To what should be the eternal embarrassment of lawyers who derided Braverman, the judgment handed down on 28 September fully vindicated the AG. There had indeed been a legal mistake in the directions. The Lord Chief Justice found that the ECHR does not protect violent protest and that significant criminal damage may be defined as violent. The UK Supreme Court case of Ziegler, which allowed for proportionality exercises in obstruction of the highway cases, was held not to apply. It would not be necessary to leave a proportionality assessment to juries in similar criminal damage cases. 
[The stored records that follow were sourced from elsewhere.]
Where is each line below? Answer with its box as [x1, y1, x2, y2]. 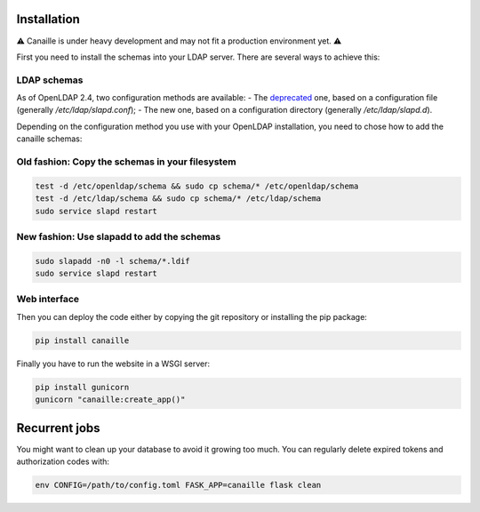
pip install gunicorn [35, 382, 130, 392]
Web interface [16, 293, 80, 306]
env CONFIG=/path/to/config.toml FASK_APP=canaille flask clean [35, 480, 322, 491]
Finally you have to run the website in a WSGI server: [16, 358, 211, 369]
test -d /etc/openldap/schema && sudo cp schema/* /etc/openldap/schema [35, 180, 359, 191]
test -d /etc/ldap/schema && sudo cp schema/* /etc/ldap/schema [35, 194, 322, 204]
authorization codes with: [16, 456, 110, 467]
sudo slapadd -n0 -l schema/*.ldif [35, 256, 190, 266]
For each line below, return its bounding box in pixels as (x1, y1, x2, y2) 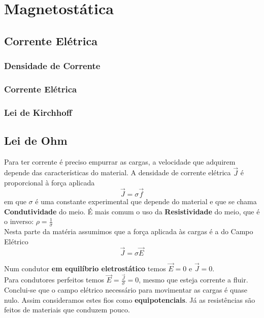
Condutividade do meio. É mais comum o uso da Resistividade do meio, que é (4, 206, 260, 216)
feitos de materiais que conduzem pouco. (4, 304, 130, 315)
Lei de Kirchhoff (4, 106, 72, 118)
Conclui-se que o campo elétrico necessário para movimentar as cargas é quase (4, 284, 247, 295)
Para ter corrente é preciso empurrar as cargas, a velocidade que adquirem (4, 156, 236, 167)
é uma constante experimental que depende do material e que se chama (35, 196, 257, 207)
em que (4, 196, 26, 207)
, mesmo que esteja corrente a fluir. (139, 274, 248, 285)
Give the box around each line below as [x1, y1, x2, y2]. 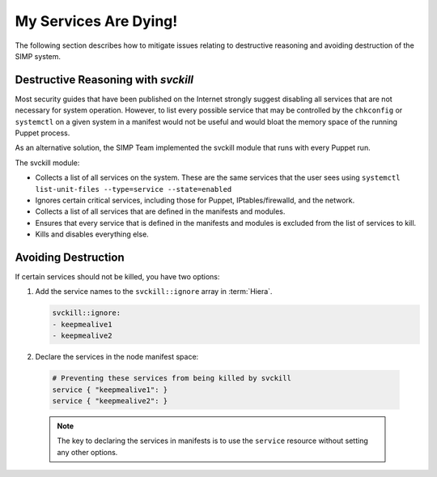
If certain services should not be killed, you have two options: [15, 272, 220, 282]
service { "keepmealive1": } [52, 385, 168, 394]
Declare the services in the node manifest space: [35, 352, 199, 362]
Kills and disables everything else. [35, 229, 149, 239]
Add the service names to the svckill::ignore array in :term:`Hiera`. [35, 287, 273, 296]
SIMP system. [15, 51, 61, 61]
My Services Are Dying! [15, 12, 178, 30]
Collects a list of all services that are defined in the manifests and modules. [35, 207, 286, 216]
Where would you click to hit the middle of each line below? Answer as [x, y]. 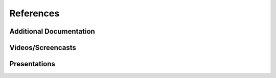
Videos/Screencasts [43, 48]
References [34, 13]
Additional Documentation [52, 31]
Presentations [32, 64]
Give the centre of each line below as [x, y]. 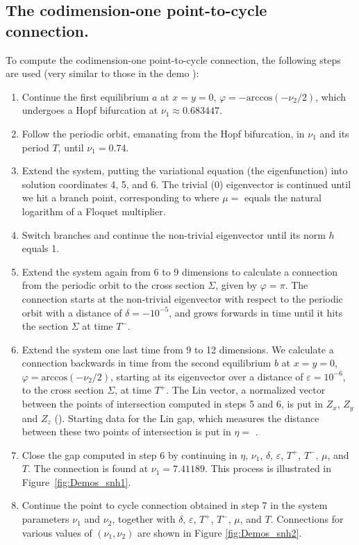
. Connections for [307, 519]
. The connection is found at [88, 468]
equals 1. [41, 248]
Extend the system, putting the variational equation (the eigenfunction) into [185, 170]
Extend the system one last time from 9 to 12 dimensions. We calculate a [178, 349]
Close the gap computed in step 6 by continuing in [130, 454]
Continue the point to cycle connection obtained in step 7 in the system [175, 505]
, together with [144, 519]
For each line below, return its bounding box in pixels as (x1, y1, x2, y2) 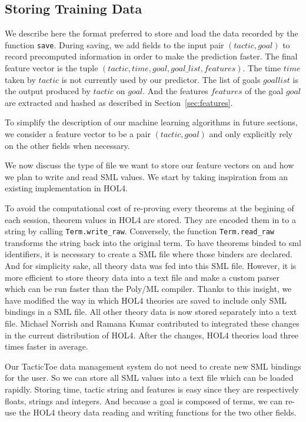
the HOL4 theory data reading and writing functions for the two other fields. (19, 406, 297, 418)
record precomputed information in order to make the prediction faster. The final (5, 50, 298, 62)
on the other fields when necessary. (5, 139, 130, 151)
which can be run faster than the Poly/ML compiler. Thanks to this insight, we (5, 283, 292, 295)
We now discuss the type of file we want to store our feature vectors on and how (5, 159, 294, 171)
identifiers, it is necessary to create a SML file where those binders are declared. (5, 248, 292, 260)
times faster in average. (5, 340, 88, 353)
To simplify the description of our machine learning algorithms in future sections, (5, 116, 298, 128)
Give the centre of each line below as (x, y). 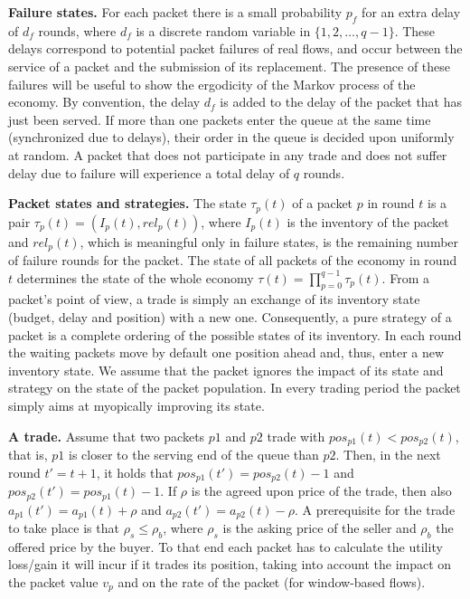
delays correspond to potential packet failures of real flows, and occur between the (235, 48)
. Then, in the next (388, 455)
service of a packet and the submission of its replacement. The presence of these (230, 66)
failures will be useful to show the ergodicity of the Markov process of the (212, 84)
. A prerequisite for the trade (375, 509)
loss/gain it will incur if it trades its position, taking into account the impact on (230, 564)
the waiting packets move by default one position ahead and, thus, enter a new (226, 352)
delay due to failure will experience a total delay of (149, 172)
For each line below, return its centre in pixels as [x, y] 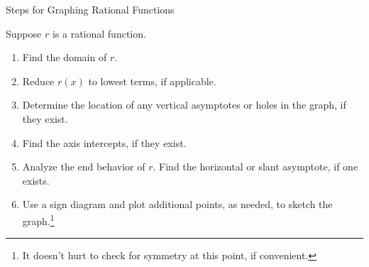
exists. [36, 180]
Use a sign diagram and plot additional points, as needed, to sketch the [177, 204]
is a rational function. [99, 33]
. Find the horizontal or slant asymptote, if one [255, 167]
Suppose [24, 33]
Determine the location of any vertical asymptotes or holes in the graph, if [184, 105]
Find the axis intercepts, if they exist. [104, 142]
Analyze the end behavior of [84, 167]
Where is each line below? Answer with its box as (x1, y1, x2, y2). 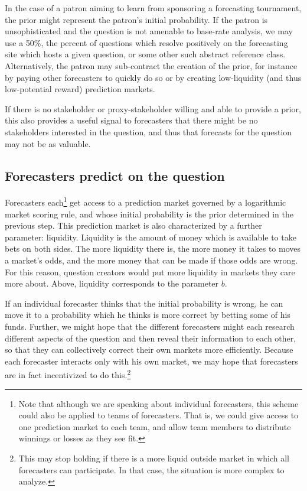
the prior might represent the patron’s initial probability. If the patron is (5, 13, 268, 25)
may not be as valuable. (5, 137, 91, 149)
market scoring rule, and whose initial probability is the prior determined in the (5, 207, 293, 220)
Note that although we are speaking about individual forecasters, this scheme (18, 397, 299, 409)
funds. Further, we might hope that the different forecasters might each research (5, 320, 295, 332)
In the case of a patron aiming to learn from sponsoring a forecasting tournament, (5, 2, 302, 14)
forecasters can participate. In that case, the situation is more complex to (18, 463, 285, 476)
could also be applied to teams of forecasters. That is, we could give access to (18, 409, 299, 421)
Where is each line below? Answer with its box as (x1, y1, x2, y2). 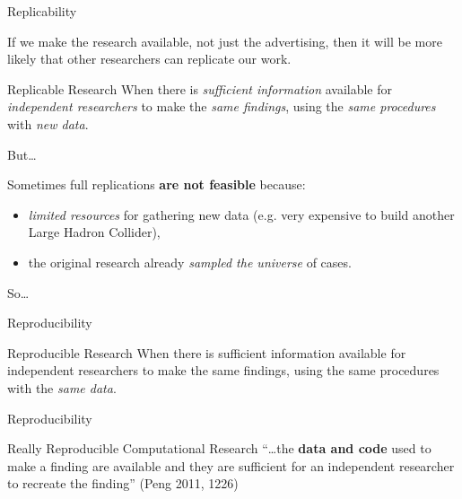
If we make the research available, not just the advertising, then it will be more (7, 31, 442, 50)
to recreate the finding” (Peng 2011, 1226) (7, 474, 239, 493)
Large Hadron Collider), (28, 223, 161, 241)
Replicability (7, 2, 77, 20)
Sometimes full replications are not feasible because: (7, 175, 306, 194)
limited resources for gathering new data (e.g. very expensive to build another (28, 205, 455, 223)
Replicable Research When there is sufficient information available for (7, 79, 393, 98)
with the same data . (7, 378, 117, 397)
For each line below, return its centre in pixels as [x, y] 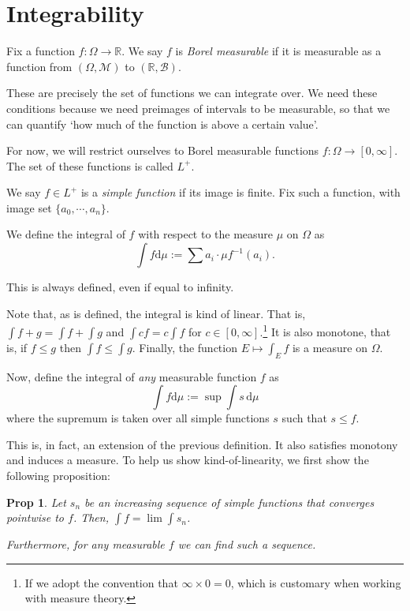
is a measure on [330, 347]
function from [39, 66]
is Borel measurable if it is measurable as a [278, 51]
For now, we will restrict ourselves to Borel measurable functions [163, 150]
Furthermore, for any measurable [86, 544]
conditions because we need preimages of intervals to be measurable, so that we [198, 108]
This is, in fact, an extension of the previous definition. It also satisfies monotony [202, 444]
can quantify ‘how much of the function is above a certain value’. [162, 124]
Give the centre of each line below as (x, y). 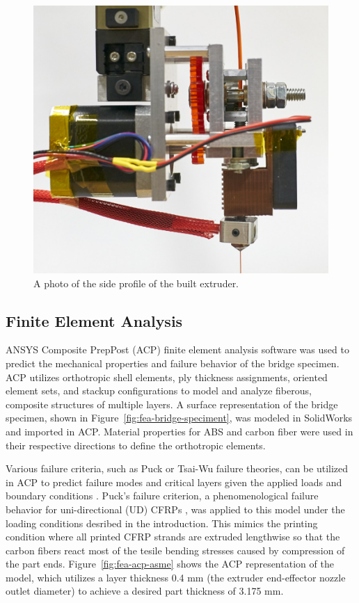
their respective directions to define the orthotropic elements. (136, 445)
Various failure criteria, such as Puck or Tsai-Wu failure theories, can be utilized (177, 468)
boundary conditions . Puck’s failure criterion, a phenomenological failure (162, 496)
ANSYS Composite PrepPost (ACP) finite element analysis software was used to (177, 349)
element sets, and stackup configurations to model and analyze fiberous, (159, 391)
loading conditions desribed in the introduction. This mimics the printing (162, 523)
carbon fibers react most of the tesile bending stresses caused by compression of (175, 550)
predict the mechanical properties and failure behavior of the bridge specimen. (173, 363)
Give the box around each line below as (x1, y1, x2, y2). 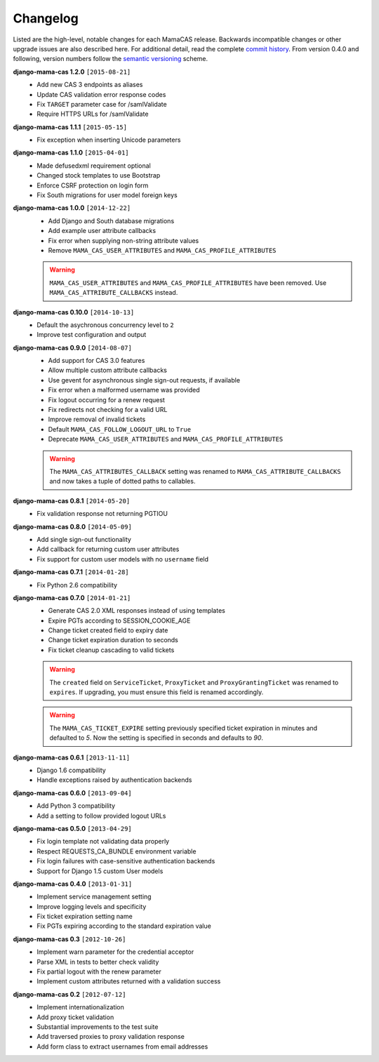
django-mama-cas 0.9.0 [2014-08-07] (13, 343, 133, 352)
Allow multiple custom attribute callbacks (48, 366, 168, 375)
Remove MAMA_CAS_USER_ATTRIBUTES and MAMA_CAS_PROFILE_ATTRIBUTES (48, 246, 277, 254)
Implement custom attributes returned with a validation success (36, 977, 221, 985)
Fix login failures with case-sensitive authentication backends (36, 857, 215, 865)
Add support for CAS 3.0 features (48, 357, 145, 365)
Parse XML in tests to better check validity (36, 957, 159, 966)
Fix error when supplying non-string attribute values (48, 236, 199, 245)
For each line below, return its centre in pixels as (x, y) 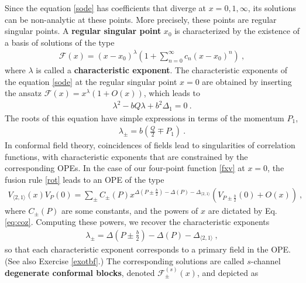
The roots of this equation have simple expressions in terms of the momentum (145, 117)
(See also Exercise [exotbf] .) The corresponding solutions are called (125, 260)
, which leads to (172, 93)
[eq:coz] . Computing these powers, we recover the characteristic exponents (137, 222)
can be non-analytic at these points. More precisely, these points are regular (141, 19)
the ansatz (23, 93)
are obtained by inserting (247, 81)
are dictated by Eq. (243, 210)
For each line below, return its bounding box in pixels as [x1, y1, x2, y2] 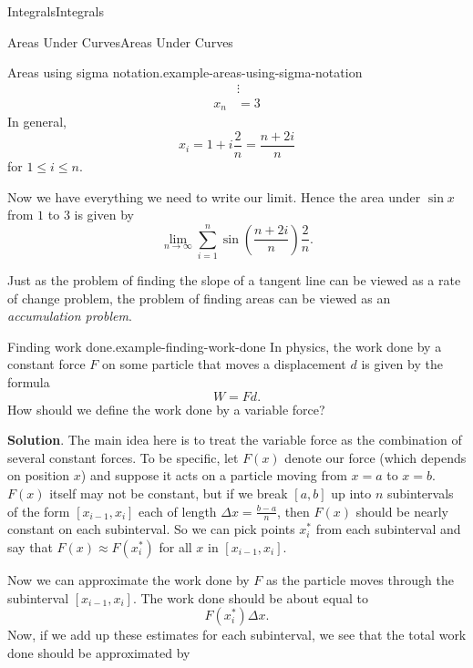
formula [7, 373, 50, 392]
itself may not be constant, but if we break [49, 484, 288, 502]
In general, [7, 112, 67, 131]
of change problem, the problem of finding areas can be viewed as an [7, 288, 391, 307]
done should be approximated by [7, 642, 190, 662]
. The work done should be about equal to [132, 588, 368, 607]
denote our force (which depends [284, 447, 467, 467]
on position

This reference was manifestly not frivolous. At a time when Extinction Rebellion and Just Stop Oil are using aggressive tactics to spread their messages, it is important to define the parameters of ECHR law. The Telegraph, for instance, reported that the trial of Gail Bradbrook, who had been charged with criminal damage after smashing a window in a protest, had been paused until the AG’s Reference judgment had been handed down. Protesters who are aware that convictions will be more likely may well decide to modify behaviour now that the law has become more certain. Criminal damage will be unlikely to spread as a tactic in the same way that obstruction of the highway spread after Ziegler

The reaction from lawyers was depressing, then. Here was a question of law of public importance which they chose to ignore. Instead, they launched a nakedly political attack on the then AG under the guise of being objective observers. It was a matter of irony that they accused Braverman of acting politically herself. It says a lot that so few were able to see the obvious flaws in the judge’s directions. Many were motivated by scorn for Braverman. Several appeared to have unquestioningly supported the protesters’ actions, embracing the cause du jour of BLM, disregarding the rights of others and the legitimate aim of proscribing violent protest. If lawyers become so intoxicated with politics that they lose sight of a sober assessment of the law, public confidence in the profession will continue to diminish.